Saturday, November 04, 2006

RENOVACION, UNA INVITACION A LA REFLEXION


Estamos llegando a diciembre y con ello, el año termina entre luces, alegría y nostalgia. Es entonces el momento de hacer una tregua con la computadora, el internet y los ciber-juegos, para llevar a cabo aquello que se planeó según tiempo y presupuesto.
Diciembre tiene su encanto, la fragancia de sus noches nos invitan a la reflexión de lo que vivimos durante el año, para darnos cuenta de lo que dejamos de lado; muchos trabajos inconclusos, que con el tiempo se han vuelto añejos. Hoy, hay algo por hacer y otras cosas por concluir, a pesar de que los días sean nublados y húmedos.
La atmósfera tiene un aroma distinto. Hay amor en todo lo que se toca y se dice, nos estimulan a los buenos deseos. Gozo, paz, el espíritu navideño nos empieza a contagiar, tenemos paciencia, benignidad y bondad con todos los que nos rodean, nos consolamos con una sonrisa de esas que alegran el día a cualquiera, somos más sensibles al sufrimiento humano.
¿Por qué tenemos que esperar a Diciembre para sentir los frutos del Espíritu Santo?
Será porque un niño nos es nacido, hijo nos es dado y el principado sobre Su hombro; y se llamará Su nombre Admirable, Consejero, Dios fuerte, Padre Eterno, Príncipe de Paz.
(Isaías 9:6)
Bueno, se va otro año más y vendrá un período de completo relajamiento de la rutina y las actividades propias, después de tantos trabajos y desvelos, pues en la carrera desenfrenada del trabajo, por ver cumplidos nuestros sueños, ilusiones y propósitos, hemos trabajado mucho. Aunque a veces no hemos visto los logros de nuestro esfuerzo y nos sentimos estancados, pues al ser humano le es fácil, en un momento, hacer mil y un planes para todo el año, no obstante, el problema llega, al momento de realizarlos.
Recuerden al profeta Elías, el había tenido meses de intenso trabajo y de grandes éxitos, pero al comenzar una nueva etapa de su vida, tenía sueño, estaba agotado, deprimido y se sentía solo (1 Reyes 19: 4-5).

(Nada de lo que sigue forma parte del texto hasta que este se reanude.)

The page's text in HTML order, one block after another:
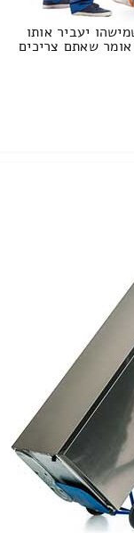
יעביר אותו
שאתם צריכים
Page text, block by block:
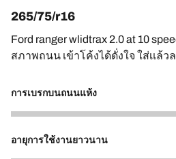
265/75/r16
Ford ranger wlidtrax 2.0 at 10
สภาพถนน เข้าโค้งได้ดั่งใจ ใส่เเล้ว
การเบรกบนถนนแห้ง
5
อายุการใช้งานยาวนาน
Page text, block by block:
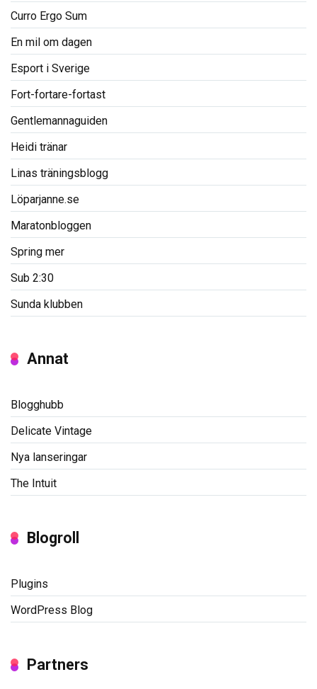
Curro Ergo Sum
En mil om dagen
Esport i Sverige
Fort-fortare-fortast
Gentlemannaguiden
Heidi tränar
Linas träningsblogg
Löparjanne.se
Maratonbloggen
Spring mer
Sub 2:30
Sunda klubben
Annat
Blogghubb
Delicate Vintage
Nya lanseringar
The Intuit
Blogroll
Plugins
WordPress Blog
Partners
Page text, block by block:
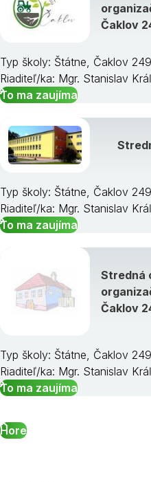
Čaklov
Typ školy: Štátne, Čaklov
Riaditeľ/ka: Mgr. Stanislav
To ma zaujíma
Typ školy: Štátne, Čaklov
Riaditeľ/ka: Mgr. Stanislav
To ma zaujíma
Stredná
Čaklov
Typ školy: Štátne, Čaklov
Riaditeľ/ka: Mgr. Stanislav
To ma zaujíma
Hore
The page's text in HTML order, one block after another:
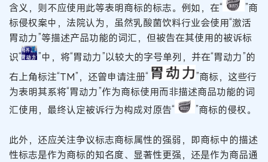
含义，则不应使用此等表明商标的标志。例如，在“
”商
标侵权案中，法院认为，虽然乳酸菌饮料行业会使用“激活
胃动力”等描述产品功能的词汇，但被告在其使用的被诉标
识“
”中，将“胃动力”以较大的字号单列，并在“胃动力”的
右上角标注“TM”，还曾申请注册“
”商标，这些行
为表明其系将“胃动力”作为商标使用而非描述商品功能的词
汇使用，最终认定被诉行为构成对原告“
”商标的侵权。
此外，还应关注争议标志商标属性的强弱，即商标中的描述
性标志是作为商标的知名度、显著性更强，还是作为商品通
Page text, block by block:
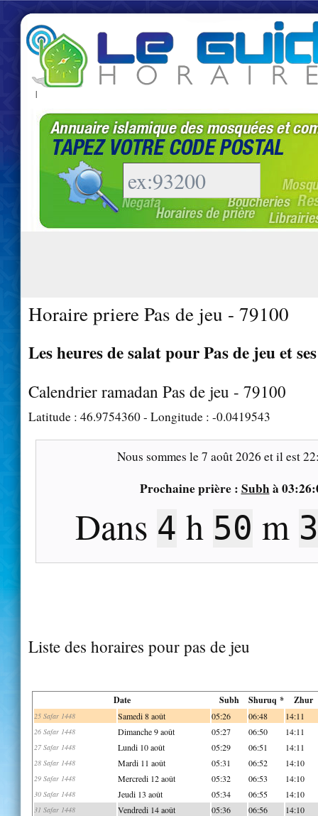
|
Horaire priere Pas de jeu - 79100
Les heures de salat pour Pas de jeu et
Calendrier ramadan Pas de jeu - 79100
Latitude : 46.9754360- Longitude : -0.0419543
Nous sommes le7 août 2026 et il est
Prochaine prière : Subhà
Dans 4 h 50 m
Liste des horaires pour pas de jeu
Date Subh Shuruq * Zhur
25 Safar 1448 Samedi 8 août 05:26 06:48 14:11
26 Safar 1448 Dimanche 9 août 05:27 06:50 14:11
27 Safar 1448 Lundi 10 août 05:29 06:51 14:11
28 Safar 1448 Mardi 11 août 05:31 06:52 14:10
29 Safar 1448 Mercredi 12 août 05:32 06:53 14:10
30 Safar 1448 Jeudi 13 août 05:34 06:55 14:10
31 Safar 1448 Vendredi 14 août 05:36 06:56 14:10
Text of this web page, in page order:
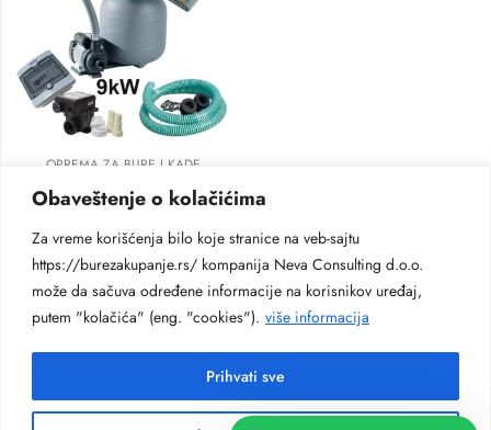
Obaveštenje o kolačićima
Za vreme korišćenja bilo koje stranice na veb-sajtu
https://burezakupanje.rs/ kompanija Neva Consulting d.o.o.
može da sačuva određene informacije na korisnikov uređaj,
putem "kolačića" (eng. "cookies"). više informacija
Prihvati sve
OPREMA ZA BURE I KADE
Grejač 9kw + Filter
1.000€
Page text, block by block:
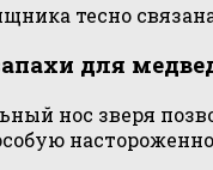
тесно
для
нос зверя

¿Cuántos de nosotros no nos hemos sentido así al terminar el año?
El Padre Celestial quiere que hagamos un alto para que tomemos un merecido descanso ¿Sabes por qué el Señor nos obliga a detenernos? Porque no sabemos descansar. Tan afanados estamos en los quehaceres, que a veces no actuamos con sensatez.
El quiere que veamos por donde vamos, que tomemos nuevas fuerzas para que podamos continuar nuestro camino, seguros hacia una dirección y meta definidas, quiere que nos renovemos constantemente, que nos superemos espiritualmente, que desarrollemos un carácter fuerte y sólido,
que seamos ejemplo, que dejemos huella con nuestra vida. Pero no debemos esperar a que llegue diciembre para meditar en lo estamos haciendo, ni tenemos que esperar a que den las doce campanadas, para hacer nuevos y mejores propósitos.

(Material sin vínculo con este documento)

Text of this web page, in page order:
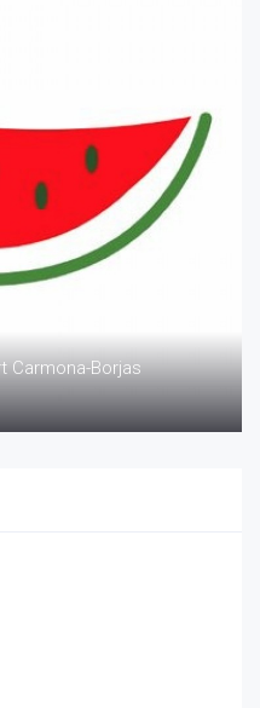
Carmona-Borjas
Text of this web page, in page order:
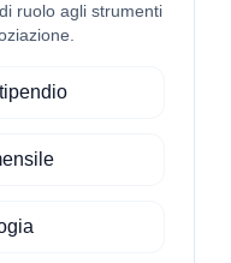
ruolo agli strumenti
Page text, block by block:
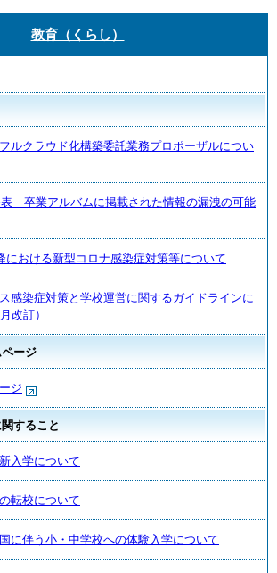
教育（くらし）
ルクラウド化構築委託業務プロポーザルについ
卒業アルバムに掲載された情報の漏洩の可能
における新型コロナ感染症対策等について
感染症対策と学校運営に関するガイドラインに
改訂）
ージ
ジ
すること
入学について
転校について
に伴う小・中学校への体験入学について
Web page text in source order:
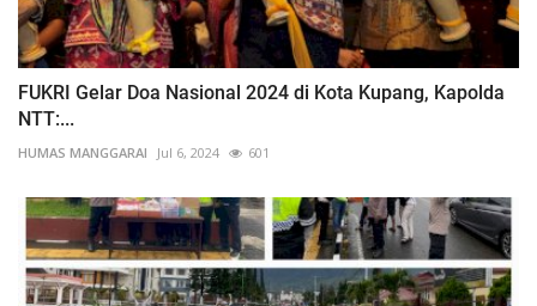
FUKRI Gelar Doa Nasional 2024 di Kota Kupang, Kapolda
NTT:...
HUMAS MANGGARAI Jul 6, 2024 601
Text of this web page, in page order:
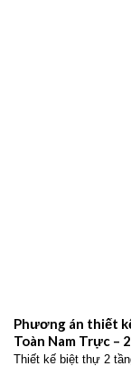
Phương án thiết
Toàn Nam Trực –
Thiết kế biệt thự 2
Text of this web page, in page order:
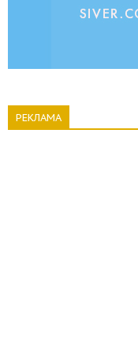
РЕКЛАМА
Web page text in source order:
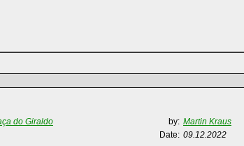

Mejor busquemos el rostro de Dios desde ahora y no permitamos que el desánimo, el estrés, la rutina o el pasar del tiempo apaguen nuestras buenas intenciones, hagamos la diferencia entre la vida que llevamos, y una vida lozana que amanece todas las mañanas. Seamos más justos, para que nuestra senda sea como la luz de la aurora, que va en aumento hasta que el día es perfecto, disfrutando de las bendiciones nuevas que vienen de lo alto, directamente del trono de Dios.
No se desanimen, vale la pena esperar, descansar y dedicar tiempo para estar con Dios. Escudriñemos las Escrituras, para que cada día, nos ayuden a enfrentar los desafíos que nos aguardan, y a crecer en la presencia y el conocimiento de Aquel que nos ama y espera en silencio. Los planes estratégicos vendrán por añadidura.